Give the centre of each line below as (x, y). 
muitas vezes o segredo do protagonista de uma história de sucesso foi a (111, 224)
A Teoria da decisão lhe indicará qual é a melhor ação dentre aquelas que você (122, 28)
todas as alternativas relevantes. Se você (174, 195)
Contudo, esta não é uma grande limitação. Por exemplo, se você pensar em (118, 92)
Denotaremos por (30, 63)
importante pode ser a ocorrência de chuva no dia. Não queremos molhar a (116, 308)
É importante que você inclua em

* * *

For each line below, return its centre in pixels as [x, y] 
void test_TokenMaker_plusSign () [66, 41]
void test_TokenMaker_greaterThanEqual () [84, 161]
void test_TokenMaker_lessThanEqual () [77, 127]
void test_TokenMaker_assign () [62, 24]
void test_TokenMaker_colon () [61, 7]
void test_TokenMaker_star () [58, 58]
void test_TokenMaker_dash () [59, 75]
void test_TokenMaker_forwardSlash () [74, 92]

#### About this exercise
Please give back exactly the lines of the listing above that run from the one containing "Give the centre" through the one containing "É importante que você inclua em", and only those.

#### Answer space
Give the centre of each line below as (x, y). 
muitas vezes o segredo do protagonista de uma história de sucesso foi a (111, 224)
A Teoria da decisão lhe indicará qual é a melhor ação dentre aquelas que você (122, 28)
todas as alternativas relevantes. Se você (174, 195)
Contudo, esta não é uma grande limitação. Por exemplo, se você pensar em (118, 92)
Denotaremos por (30, 63)
importante pode ser a ocorrência de chuva no dia. Não queremos molhar a (116, 308)
É importante que você inclua em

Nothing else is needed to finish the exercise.